Gentlemen of Europe, you have no grandmother.

A well-organized pantry
25/03/2025
2 min

We read in the ARA that "the European Union increasingly fears the threat of Russian expansionism and the effects of climate change" and, therefore, "asks all Europeans to have reserves of water, medicine, batteries, and food to survive for at least 72 hours without external aid in the event of a war or catastrophic conflict."

Perhaps I and those around me (including pets) wouldn't last even twenty minutes. Twenty minutes later, we'd start drawing lots with toothpicks of different sizes to see who we'd eat first. But, on the other hand, in our midst, there are people who could live through the Hundred Years' War without running out of toilet paper. Beloved grandmothers. Overflowing with chickpeas, with unthinkable things like baby peppers, with mashed potatoes on top (just in case), but also with potatoes, perfectly spread out, so they'd last. This kind of grandmother who always has cans of soda (in my house, soda wouldn't even reach the fridge, we're so excited about it) and potatoes (we buy potatoes to be eaten immediately). Who has a freezer full of capers with labels, ice cream, cannelloni they made, and who when they go shopping asks for sweet ham "that's so big" - "Because it's for my grandson," they say.
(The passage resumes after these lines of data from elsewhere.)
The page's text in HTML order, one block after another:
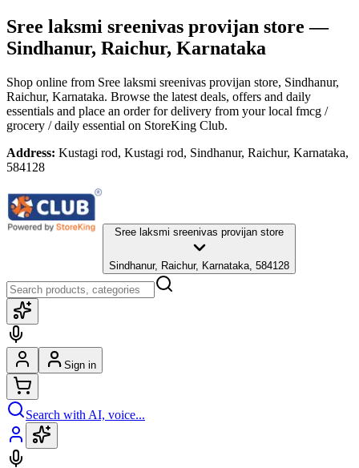
Sree laksmi sreenivas provijan store —
Sindhanur, Raichur, Karnataka
Shop online from Sree laksmi sreenivas provijan store, Sindhanur,
Raichur, Karnataka. Browse the latest deals, offers and daily
essentials and place an order for delivery from your local fmcg /
grocery / daily essential on StoreKing Club.
Address: Kustagi rod, Kustagi rod, Sindhanur, Raichur, Karnataka,
584128
Sree laksmi sreenivas provijan store
Sindhanur, Raichur, Karnataka, 584128
Sign in
Search with AI, voice...
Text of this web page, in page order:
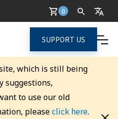
0
SUPPORT US
which is still being
suggestions,
to use our old
pleaseclick here.
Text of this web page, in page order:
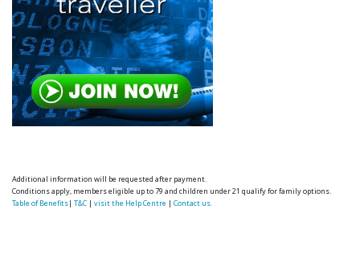
Additional information will be requested after payment.
Conditions apply, members eligible up to 79 and children under 21 qualify for family options.
Table of Benefits|T&C |visit the Help Centre |Contact us.

To the grandmothers around me (the mothers ofbefore), who know what it's like to suffer from not being able to feed their children, won't be caught short on empty shelves, these gentlemen of the European Union. Mine hugged us and said, "Oh, my fat cats." She called us "metas," that is, breasts. I understand very well that someone who has two breasts from which the milk has flowed to feed her own children or those of others—I love the idea of nodes—must necessarily have this magical and fun instinct to fish. We all need a grandmother nearby to ask us if we're still hungry, European gentlemen.